[Provided data — start]
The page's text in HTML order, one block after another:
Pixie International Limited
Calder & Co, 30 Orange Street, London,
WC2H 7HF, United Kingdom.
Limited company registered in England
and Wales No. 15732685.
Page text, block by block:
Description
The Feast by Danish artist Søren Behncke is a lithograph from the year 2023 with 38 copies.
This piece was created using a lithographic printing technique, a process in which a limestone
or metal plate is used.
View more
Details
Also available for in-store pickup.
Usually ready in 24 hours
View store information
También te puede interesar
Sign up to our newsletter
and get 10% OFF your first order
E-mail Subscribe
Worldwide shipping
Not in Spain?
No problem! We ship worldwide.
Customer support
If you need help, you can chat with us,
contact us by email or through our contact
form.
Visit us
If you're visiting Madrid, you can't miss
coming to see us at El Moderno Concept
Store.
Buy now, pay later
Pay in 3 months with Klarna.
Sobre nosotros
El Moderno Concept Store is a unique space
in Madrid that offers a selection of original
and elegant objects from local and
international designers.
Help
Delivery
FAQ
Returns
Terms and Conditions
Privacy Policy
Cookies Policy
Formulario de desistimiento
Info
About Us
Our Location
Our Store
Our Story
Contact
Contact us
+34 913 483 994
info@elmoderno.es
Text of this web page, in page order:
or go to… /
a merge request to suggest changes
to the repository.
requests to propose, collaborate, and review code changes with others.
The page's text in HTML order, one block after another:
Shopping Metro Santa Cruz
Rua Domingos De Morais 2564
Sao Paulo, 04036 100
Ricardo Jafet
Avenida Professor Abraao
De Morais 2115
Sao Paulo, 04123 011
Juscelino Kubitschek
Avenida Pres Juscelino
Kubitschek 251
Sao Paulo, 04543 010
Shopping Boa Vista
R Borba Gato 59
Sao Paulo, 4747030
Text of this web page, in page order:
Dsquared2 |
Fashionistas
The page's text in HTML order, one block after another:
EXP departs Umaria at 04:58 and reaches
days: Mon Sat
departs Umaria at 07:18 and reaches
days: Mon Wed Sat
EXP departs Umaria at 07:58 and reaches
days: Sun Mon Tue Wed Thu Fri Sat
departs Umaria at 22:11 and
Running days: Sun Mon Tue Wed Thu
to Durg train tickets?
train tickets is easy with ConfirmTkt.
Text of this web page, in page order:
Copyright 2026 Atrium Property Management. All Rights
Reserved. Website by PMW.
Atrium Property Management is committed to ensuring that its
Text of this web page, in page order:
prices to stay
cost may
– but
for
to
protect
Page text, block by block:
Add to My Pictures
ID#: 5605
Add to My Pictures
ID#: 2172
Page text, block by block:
[Provided data — finish]
What you should do:
Output every record above in full, exactly as it reads.

Written answer:
The page's text in HTML order, one block after another:
Pixie International Limited
Calder & Co, 30 Orange Street, London,
WC2H 7HF, United Kingdom.
Limited company registered in England
and Wales No. 15732685.
Page text, block by block:
Description
The Feast by Danish artist Søren Behncke is a lithograph from the year 2023 with 38 copies.
This piece was created using a lithographic printing technique, a process in which a limestone
or metal plate is used.
View more
Details
Also available for in-store pickup.
Usually ready in 24 hours
View store information
También te puede interesar
Sign up to our newsletter
and get 10% OFF your first order
E-mail Subscribe
Worldwide shipping
Not in Spain?
No problem! We ship worldwide.
Customer support
If you need help, you can chat with us,
contact us by email or through our contact
form.
Visit us
If you're visiting Madrid, you can't miss
coming to see us at El Moderno Concept
Store.
Buy now, pay later
Pay in 3 months with Klarna.
Sobre nosotros
El Moderno Concept Store is a unique space
in Madrid that offers a selection of original
and elegant objects from local and
international designers.
Help
Delivery
FAQ
Returns
Terms and Conditions
Privacy Policy
Cookies Policy
Formulario de desistimiento
Info
About Us
Our Location
Our Store
Our Story
Contact
Contact us
+34 913 483 994
info@elmoderno.es
Text of this web page, in page order:
or go to… /
a merge request to suggest changes
to the repository.
requests to propose, collaborate, and review code changes with others.
The page's text in HTML order, one block after another:
Shopping Metro Santa Cruz
Rua Domingos De Morais 2564
Sao Paulo, 04036 100
Ricardo Jafet
Avenida Professor Abraao
De Morais 2115
Sao Paulo, 04123 011
Juscelino Kubitschek
Avenida Pres Juscelino
Kubitschek 251
Sao Paulo, 04543 010
Shopping Boa Vista
R Borba Gato 59
Sao Paulo, 4747030
Text of this web page, in page order:
Dsquared2 |
Fashionistas
The page's text in HTML order, one block after another:
EXP departs Umaria at 04:58 and reaches
days: Mon Sat
departs Umaria at 07:18 and reaches
days: Mon Wed Sat
EXP departs Umaria at 07:58 and reaches
days: Sun Mon Tue Wed Thu Fri Sat
departs Umaria at 22:11 and
Running days: Sun Mon Tue Wed Thu
to Durg train tickets?
train tickets is easy with ConfirmTkt.
Text of this web page, in page order:
Copyright 2026 Atrium Property Management. All Rights
Reserved. Website by PMW.
Atrium Property Management is committed to ensuring that its
Text of this web page, in page order:
prices to stay
cost may
– but
for
to
protect
Page text, block by block:
Add to My Pictures
ID#: 5605
Add to My Pictures
ID#: 2172
Page text, block by block:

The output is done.